* **REQUIRED WORK**
Each record that follows should be repeated exactly, minus any images.

***** RECORDS SUPPLIED

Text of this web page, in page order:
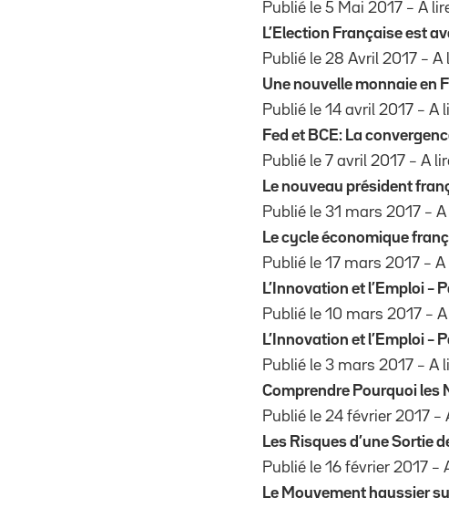
Publié le 5 Mai 2017 – A
L’Election Française est
Publié le 28 Avril 2017 – A
Une nouvelle monnaie en
Publié le 14 avril 2017 – A
Fed et BCE: La
Publié le 7 avril 2017 – A
Le nouveau président
Publié le 31 mars 2017 –
Le cycle économique
Publié le 17 mars 2017 – A
L’Innovation et l’Emploi –
Publié le 10 mars 2017 –
L’Innovation et l’Emploi –
Publié le 3 mars 2017 – A
Comprendre Pourquoi les
Publié le 24 février 2017 –
Les Risques d’une Sortie
Publié le 16 février 2017 –
Le Mouvement haussier
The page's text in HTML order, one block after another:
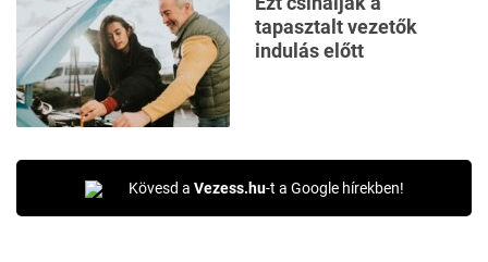
tapasztalt vezetők
indulás előtt
Kövesd a Vezess.hu-t a Google hírekben!
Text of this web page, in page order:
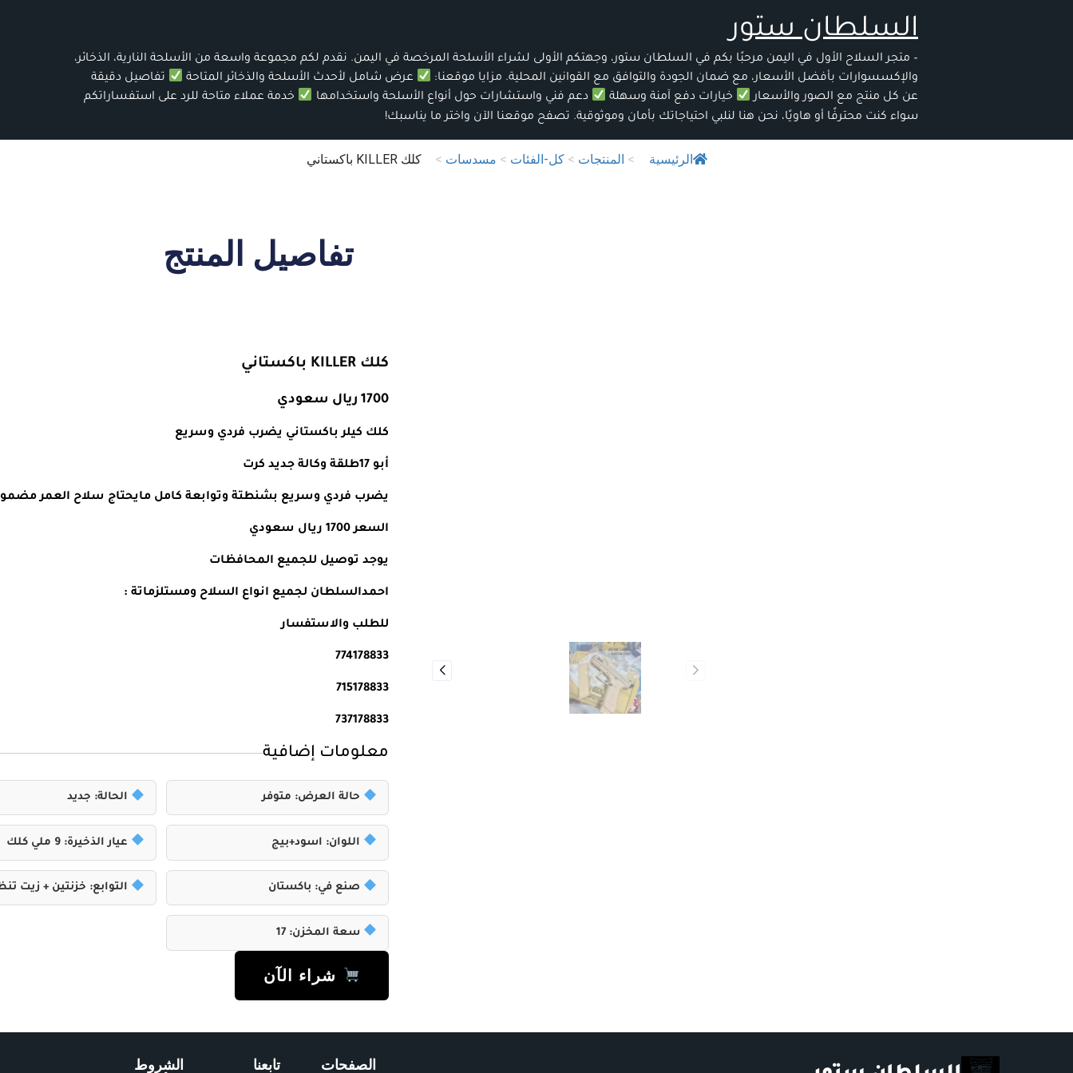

**********

* **TASK SOLUTION**
Text of this web page, in page order:
Publié le 5 Mai 2017 – A
L’Election Française est
Publié le 28 Avril 2017 – A
Une nouvelle monnaie en
Publié le 14 avril 2017 – A
Fed et BCE: La
Publié le 7 avril 2017 – A
Le nouveau président
Publié le 31 mars 2017 –
Le cycle économique
Publié le 17 mars 2017 – A
L’Innovation et l’Emploi –
Publié le 10 mars 2017 –
L’Innovation et l’Emploi –
Publié le 3 mars 2017 – A
Comprendre Pourquoi les
Publié le 24 février 2017 –
Les Risques d’une Sortie
Publié le 16 février 2017 –
Le Mouvement haussier
The page's text in HTML order, one block after another:
tapasztalt vezetők
indulás előtt
Kövesd a Vezess.hu-t a Google hírekben!
Text of this web page, in page order:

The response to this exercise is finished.